Article published on 7/14/2009 1:05:15 AM IST

Some years ago it was discovered that owners of Vanaspathi oils were putting

cow and pig lard into the oil. There was a furore which died down after a

few months and no one knows till today what happened to the Jains who owned

the enterprise but I have little doubt that they got off and a few

bureaucrats and policemen are richer.

Ghee (from Sanskrit ghta meaning “sprinkled”) is clarified butter, sacred to

the gods. On June 13 a ghee manufacturing unit was raided by the health

officers and police of Agra. Hundreds of tins of ghee were found in the

Jharna nullah locality. The so called ghee was being manufactured from

animal fat boiled in huge iron pans. 25 big drums, 150 tins and four

furnaces, knives and country pistols were recovered from the site a police

official said. Animal hides of cows, monkeys, donkeys, horses and dogs

hanging by the trees and bones littered showed the scale of manufacturing

being carried out clandestinely for years. Now comes the standard Indian

part Police said at least 50 people must have been working there in the

sheds but none could be caught, probably because the information about the

raid was leaked to them.

Agra Municipal Corporations animal husbandry department chief B.S. Verma

said that residents of the locality had complained for years about the

spurious manufacturing unit but the department could not FIND the unit!

(However, he added, they did find a shop selling fake branded ceiling fans).

Before this, on June 7th a raid on the 10 acre farm of a BSP legislator in

the Etmadpur area in Agra revealed large-scale extraction of animal fat from

dead bodies of cattle, monkeys and pigs destined for the ghee market. For

ten days after the raid, nothing was done. On June 27th the city shut down

to protest inaction against the owner of this unit. Predictably an enquiry

has been ordered.

TV channels aired footage filmed at ghee manufacturing plants. The footage

confirmed that, across India, animals were being rendered and their fat

added to ghee. The ghee plants had dead animals all around, animal fat

boiling in big drums and slabs of fat hanging from the ceilings.

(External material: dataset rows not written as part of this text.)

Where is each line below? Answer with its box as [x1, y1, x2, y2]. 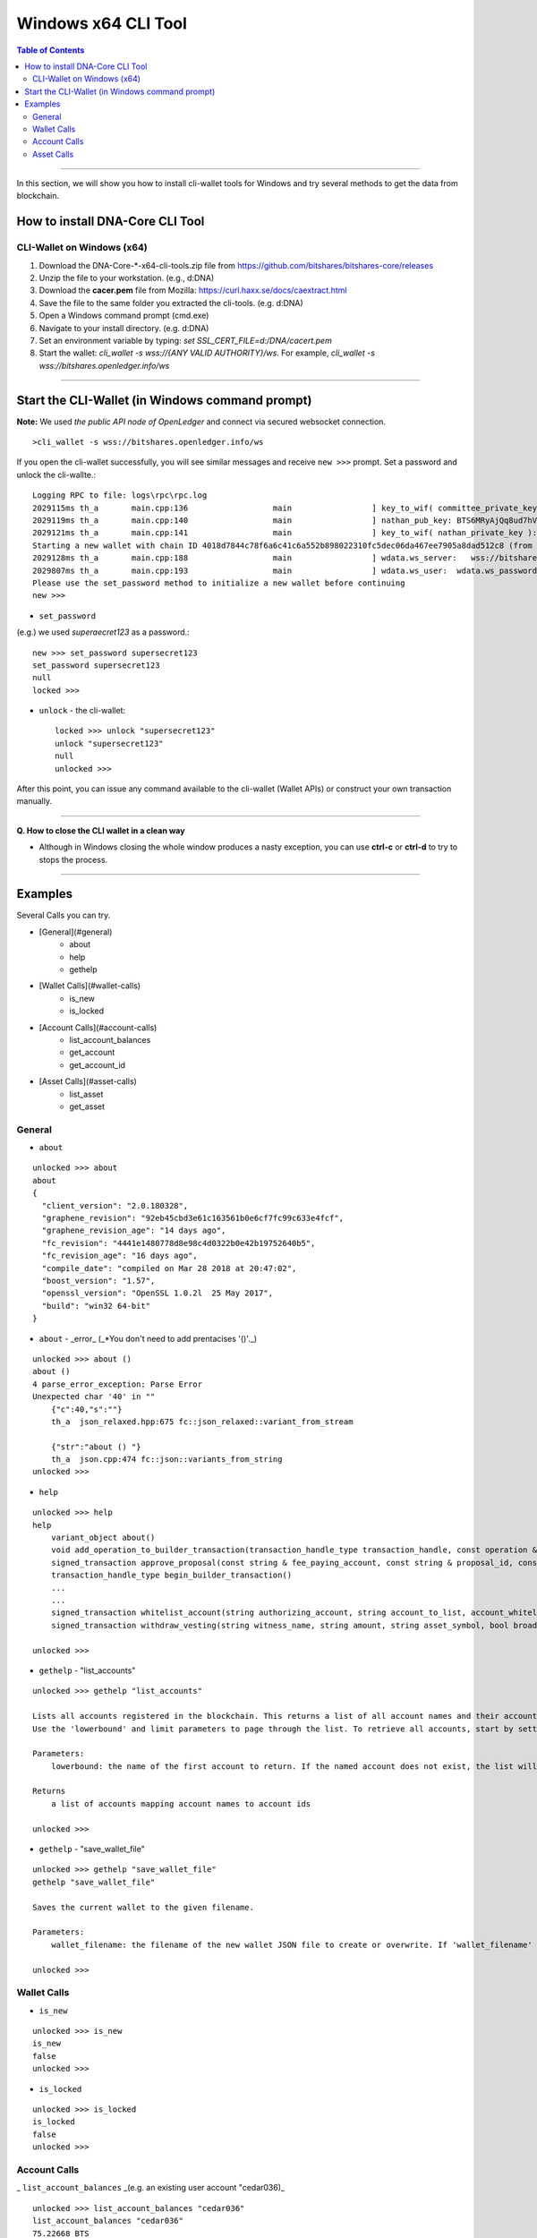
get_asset [69, 1101, 106, 1112]
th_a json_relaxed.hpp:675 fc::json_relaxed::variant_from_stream [50, 1416, 354, 1427]
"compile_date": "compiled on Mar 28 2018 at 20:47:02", [41, 1263, 297, 1273]
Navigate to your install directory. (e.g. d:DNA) [38, 322, 209, 333]
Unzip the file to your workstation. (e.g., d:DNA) [38, 273, 215, 283]
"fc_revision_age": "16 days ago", [41, 1251, 199, 1261]
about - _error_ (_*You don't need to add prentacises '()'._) [38, 1333, 258, 1344]
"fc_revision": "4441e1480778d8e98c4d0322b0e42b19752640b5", [41, 1238, 316, 1248]
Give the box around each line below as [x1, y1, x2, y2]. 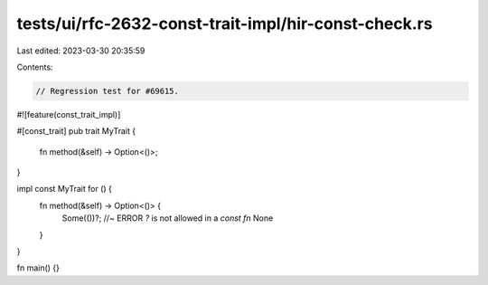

Members of the Hare Rama Hare Krishna sect collected samples of commercial

ghee in Pune and sent them to be tested at the Anatech Laboratory and

research centre in Bangalore. The tests based on the Fancier-Transbraned

Infra -red spectrum Replication showed beyond a doubt that the ghee

contained animal fat. This laboratory which has analyzed hundreds of ghees

said that, of all the brands in India Amul was the best brand for ghee and

butter, with even Nestle adulterated with about 5% vegetable oil fats. They

said that most ghee, including Amul, was a mixture of cow and buffalo milk

Unfortunately most labs in India do not have the equipment to test. They can

simply say that the ghee is adulterated. Why is ghee being adulterated?

Firstly, because there is no milk. India prides itself on being the worlds

largest producer of leather so all the cows are being killed off rapidly to

service the hundreds of leather units in Chennai, Kanpur and Kolkata which

kill lakhs of cows and calves. Recent raids have found that only 30% of the

milk we drink, is milk. The rest is a mixture of soap, urea, earthworm fat,

oil and whiteners. So if there is no milk, how does one get the ghee?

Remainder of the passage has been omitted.